Based on a recent EPF study, 50% of retirees exhaust their funds within five years of retirement.
In light of the rising cost of living, longer life expectancy and a higher inflation rate, this comes as no surprise.
One alternative for Malaysians to boost their chances of retirement survival is to grow their EPF contributions at a faster rate.
Under the EPF Members’ Investment Scheme (EPF MIS), members can voluntarily transfer a portion of their savings from Account 1 for investment in unit trusts or through private mandate managed by appointed Fund Managers Institutions (FMI).
To invest or not to invest – that is the question.
You want to be cautious here. Honestly, only a handful of funds can match the performance shown by EPF. Additionally, EPF is capital guaranteed investment vehicle with minimum 2.5 Per Cent Dividend annually. This makes EPF a secure long-term investment, especially for retirement savings.
Taking your EPF savings and investing it can be a profitable move – only if you are putting it in an investment that generates a higher yield that EPF. Be selective and do plenty of research before investing. Note that investing in unit trust funds also come with additional fees and charges. The bulk of the fees is charged in the first year.
Now let’s look into  the 3 common misconceptions:-

Misconception 1

The first mistaken belief is that our Employees Provident Fund (EPF) savings would be enough to last us a lifetime. But is that the truth or just wishful thinking? It is essential that we understand that EPF funds are basically an alternative savings plan conservatively managed to generate stable and moderate returns. It serves to maintain the purchasing power of our retirement savings by keeping pace with the prevailing inflation rate. Furthermore,  EPF has over the years, allow members to withdraw their EPF for various investment purposes ( eg. For housing and education). Thus, reducing the retirement bucket.

Misconception 2

The second misconception is to use the EPF dividend rate as a benchmark of investment performance. Recently,  EPF declared a dividend of 5.70% for 2016, a decrease over the previous year’s 6.4% dividend. Most contributors should be satisfied with a dividend rate of above 4% as it provides a better yield than keeping their money in the bank.
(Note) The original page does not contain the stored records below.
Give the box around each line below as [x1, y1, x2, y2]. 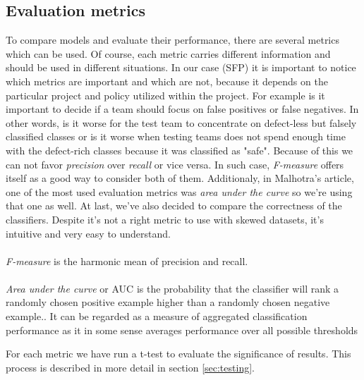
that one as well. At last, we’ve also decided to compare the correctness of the [6, 198, 342, 213]
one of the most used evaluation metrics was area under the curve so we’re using [6, 184, 353, 199]
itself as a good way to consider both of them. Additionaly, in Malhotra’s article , [6, 171, 354, 185]
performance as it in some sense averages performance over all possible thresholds [6, 322, 358, 337]
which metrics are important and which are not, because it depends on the [6, 73, 328, 88]
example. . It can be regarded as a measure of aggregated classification [6, 309, 308, 324]
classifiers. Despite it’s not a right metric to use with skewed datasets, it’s [6, 212, 324, 226]
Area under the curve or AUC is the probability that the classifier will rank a [6, 281, 339, 295]
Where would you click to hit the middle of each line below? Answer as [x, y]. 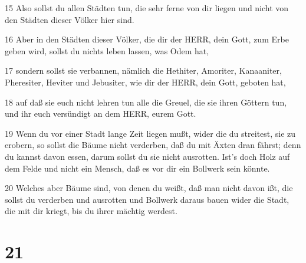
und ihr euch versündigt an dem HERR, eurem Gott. [101, 114]
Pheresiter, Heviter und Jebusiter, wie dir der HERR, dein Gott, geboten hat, [145, 82]
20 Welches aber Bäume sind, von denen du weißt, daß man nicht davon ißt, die [149, 188]
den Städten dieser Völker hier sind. [70, 19]
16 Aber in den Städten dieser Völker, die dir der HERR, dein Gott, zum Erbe [147, 39]
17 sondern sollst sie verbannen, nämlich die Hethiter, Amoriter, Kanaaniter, [143, 70]
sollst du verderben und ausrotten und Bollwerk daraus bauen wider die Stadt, [147, 199]
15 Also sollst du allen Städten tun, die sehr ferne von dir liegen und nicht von [147, 8]
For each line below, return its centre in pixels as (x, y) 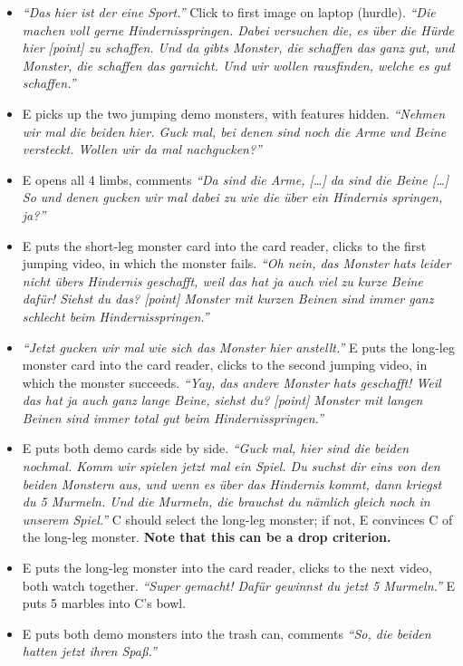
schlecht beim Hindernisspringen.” (116, 316)
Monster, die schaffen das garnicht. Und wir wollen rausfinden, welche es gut (236, 65)
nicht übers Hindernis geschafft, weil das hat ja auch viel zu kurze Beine (222, 280)
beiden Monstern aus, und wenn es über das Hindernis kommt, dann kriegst (232, 483)
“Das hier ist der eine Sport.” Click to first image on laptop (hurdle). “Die (229, 12)
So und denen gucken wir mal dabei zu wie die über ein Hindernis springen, (232, 197)
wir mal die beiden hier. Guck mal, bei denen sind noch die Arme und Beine (234, 131)
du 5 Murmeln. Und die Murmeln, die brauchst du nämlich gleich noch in (226, 502)
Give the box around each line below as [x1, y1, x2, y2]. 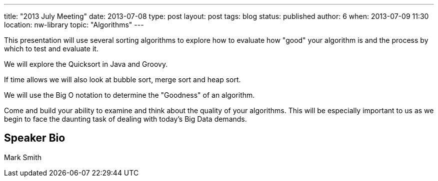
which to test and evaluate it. [4, 44, 98, 53]
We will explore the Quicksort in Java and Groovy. [4, 60, 168, 68]
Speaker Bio [4, 132, 65, 145]
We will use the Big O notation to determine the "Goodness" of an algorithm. [4, 91, 255, 99]
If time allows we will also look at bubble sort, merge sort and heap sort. [4, 75, 241, 84]
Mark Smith [4, 153, 42, 162]
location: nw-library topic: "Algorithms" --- [4, 20, 144, 29]
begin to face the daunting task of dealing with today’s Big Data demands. [4, 115, 247, 123]
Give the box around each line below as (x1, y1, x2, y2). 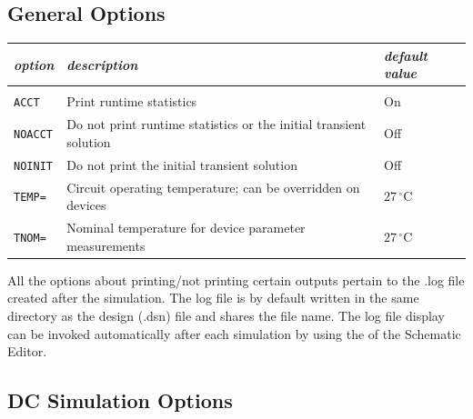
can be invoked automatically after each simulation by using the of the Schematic (7, 324, 461, 343)
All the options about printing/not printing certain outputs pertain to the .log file (7, 270, 465, 289)
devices (66, 195, 106, 214)
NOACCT (14, 128, 53, 142)
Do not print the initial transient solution (66, 155, 297, 174)
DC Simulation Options (7, 386, 233, 414)
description (66, 55, 138, 74)
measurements (66, 235, 146, 254)
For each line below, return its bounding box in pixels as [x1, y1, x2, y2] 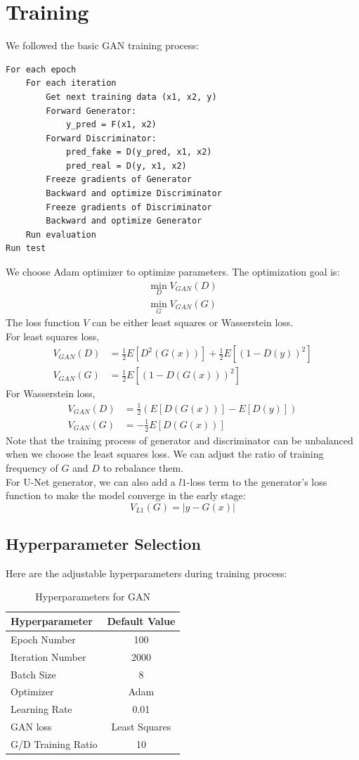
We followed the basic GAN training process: [6, 38, 199, 53]
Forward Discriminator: [46, 133, 157, 143]
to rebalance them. [103, 460, 183, 475]
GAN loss [11, 719, 52, 734]
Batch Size [11, 666, 56, 681]
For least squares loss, [6, 328, 100, 343]
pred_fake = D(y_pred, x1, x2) [65, 147, 212, 157]
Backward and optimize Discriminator [46, 188, 222, 199]
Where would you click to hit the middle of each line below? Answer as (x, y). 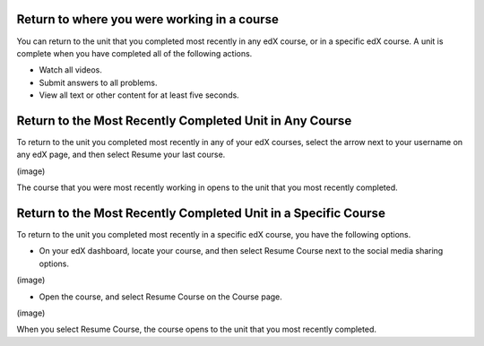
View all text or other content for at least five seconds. (139, 95)
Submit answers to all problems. (98, 82)
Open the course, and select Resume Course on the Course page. (160, 297)
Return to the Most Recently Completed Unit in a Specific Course (201, 213)
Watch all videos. (70, 70)
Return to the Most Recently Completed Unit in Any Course (184, 121)
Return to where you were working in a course (148, 19)
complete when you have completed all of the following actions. (134, 53)
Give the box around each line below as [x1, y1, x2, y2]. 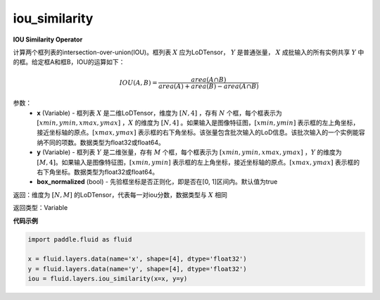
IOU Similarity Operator [13, 35, 83, 44]
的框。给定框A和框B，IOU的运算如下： [13, 58, 125, 66]
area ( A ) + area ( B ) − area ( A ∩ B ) [158, 82, 260, 90]
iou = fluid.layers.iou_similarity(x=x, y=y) [27, 275, 188, 283]
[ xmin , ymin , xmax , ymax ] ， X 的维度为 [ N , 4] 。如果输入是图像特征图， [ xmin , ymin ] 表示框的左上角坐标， [37, 118, 360, 127]
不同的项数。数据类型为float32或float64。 [42, 138, 165, 146]
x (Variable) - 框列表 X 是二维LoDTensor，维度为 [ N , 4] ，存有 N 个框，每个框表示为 [37, 108, 283, 117]
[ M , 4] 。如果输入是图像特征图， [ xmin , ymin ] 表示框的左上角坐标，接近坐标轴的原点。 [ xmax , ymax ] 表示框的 [37, 158, 360, 166]
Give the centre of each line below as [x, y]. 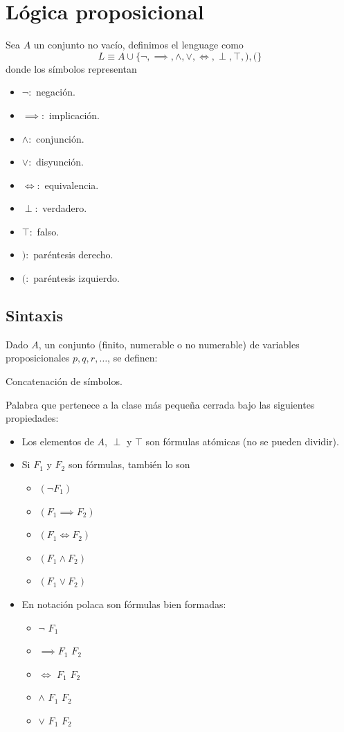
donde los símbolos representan [71, 68]
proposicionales [38, 358]
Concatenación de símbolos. [64, 381]
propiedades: [32, 418]
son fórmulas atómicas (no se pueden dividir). [242, 441]
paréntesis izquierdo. [76, 278]
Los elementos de [58, 441]
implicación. [74, 115]
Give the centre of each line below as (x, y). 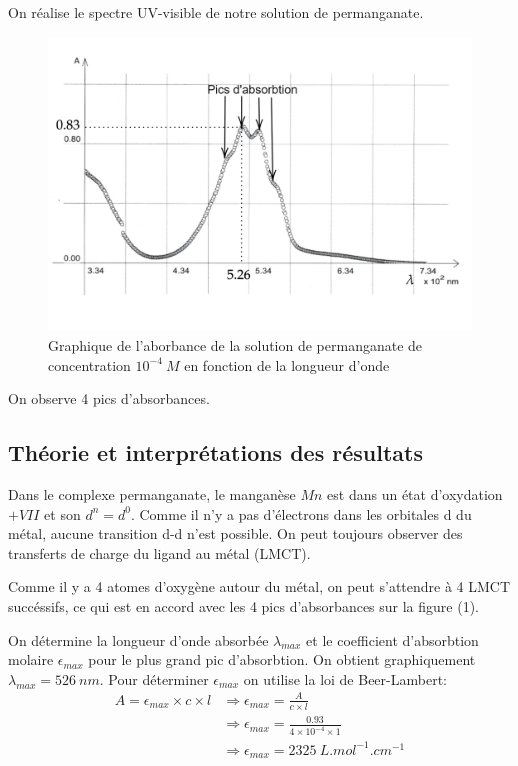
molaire (31, 659)
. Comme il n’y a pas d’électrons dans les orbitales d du (301, 513)
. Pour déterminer (154, 678)
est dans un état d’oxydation (415, 493)
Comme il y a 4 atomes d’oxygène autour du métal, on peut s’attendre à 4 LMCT (259, 586)
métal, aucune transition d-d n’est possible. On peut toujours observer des (235, 533)
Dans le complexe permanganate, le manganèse (152, 493)
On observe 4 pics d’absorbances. (109, 398)
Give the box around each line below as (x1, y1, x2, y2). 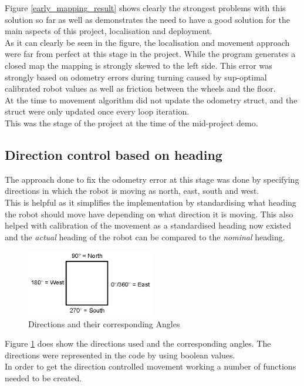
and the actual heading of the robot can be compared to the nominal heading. (5, 230, 285, 243)
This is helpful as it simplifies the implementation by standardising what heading (5, 196, 296, 208)
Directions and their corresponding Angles (28, 317, 180, 330)
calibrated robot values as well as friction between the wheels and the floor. (5, 82, 276, 95)
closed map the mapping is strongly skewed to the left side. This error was (5, 59, 272, 71)
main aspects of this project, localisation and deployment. (5, 25, 212, 37)
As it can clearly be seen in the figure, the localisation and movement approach (5, 36, 290, 48)
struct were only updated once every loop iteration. (5, 105, 190, 118)
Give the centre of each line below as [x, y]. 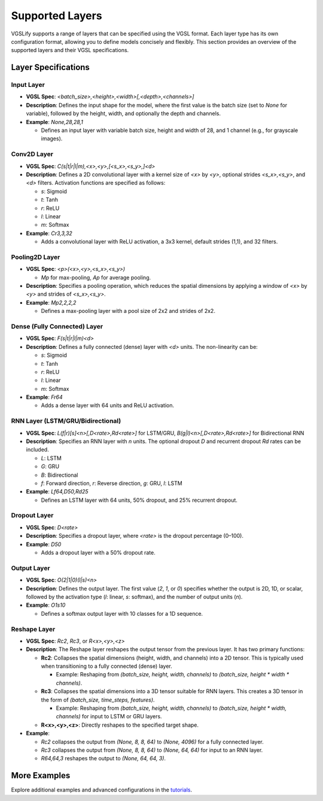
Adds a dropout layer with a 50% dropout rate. [98, 553]
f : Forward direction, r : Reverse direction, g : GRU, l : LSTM [112, 483]
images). [52, 138]
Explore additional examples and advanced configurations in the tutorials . [102, 790]
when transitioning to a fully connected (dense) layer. [107, 666]
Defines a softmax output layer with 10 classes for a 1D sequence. [122, 613]
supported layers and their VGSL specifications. [70, 50]
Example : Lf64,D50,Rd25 [57, 492]
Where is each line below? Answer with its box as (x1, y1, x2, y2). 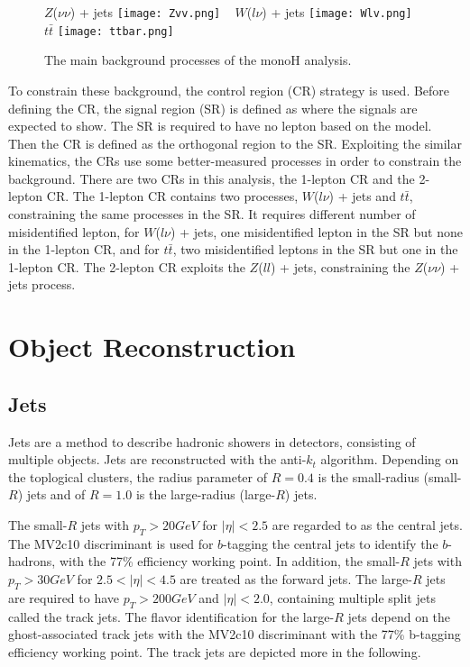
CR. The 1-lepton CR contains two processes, (46, 187, 299, 206)
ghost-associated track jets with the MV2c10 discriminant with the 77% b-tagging (8, 625, 461, 644)
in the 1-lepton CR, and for (8, 240, 160, 259)
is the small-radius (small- (318, 467, 462, 486)
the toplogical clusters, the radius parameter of (8, 467, 267, 486)
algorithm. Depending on (320, 450, 459, 469)
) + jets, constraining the (271, 257, 410, 276)
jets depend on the (347, 607, 451, 626)
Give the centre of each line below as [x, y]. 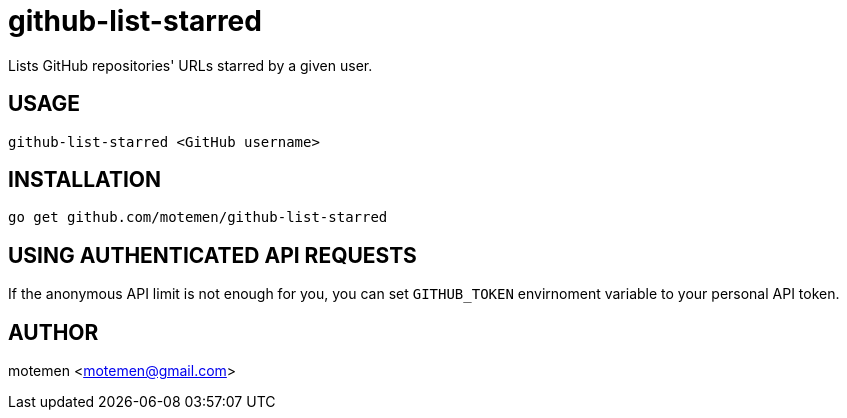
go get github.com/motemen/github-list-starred [198, 217]
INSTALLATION [84, 180]
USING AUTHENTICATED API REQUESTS [212, 255]
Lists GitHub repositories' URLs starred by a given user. [190, 65]
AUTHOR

When you place two different portfolios side by side, there will be times when one portfolio does very well and vice versa depending on prevailing market cycles. Thus, in a bearish stock market, investors tend to appreciate the consistent 4%-6% dividend rate from the EPF. But when the stock market performs well, investors wonder why the EPF’s performance hardly moves up by the same amount. This is because, in EPF, its asset allocation is very different from an equity unit trust fund.

EPF portfolio comprises primarily bond portfolio with around 60% and the balance 40% in equity. Their equity portion accounts are conservatively managed.

Misconception 3

Finally,  a question of why the return of a unit trust fund is so much more volatile than the EPF fund’s return. In fact, investments in the aggressive unit trust fund will inherit a higher level of volatility level than the conservative fund. A fund manager in the equity unit trust fund will allocate between 70% to 90% of their assets in stocks, thereby exposing the portfolio’s returns to higher volatility than a bond unit trust fund.

What Can Be Done?

Just as Rome was not built in a single day, our retirement nest cannot be completed overnight as well. It takes many years of careful planning and discipline to save up for a secure and comfortable retirement. Therefore, it is important that we start planning for our retirement as soon as possible.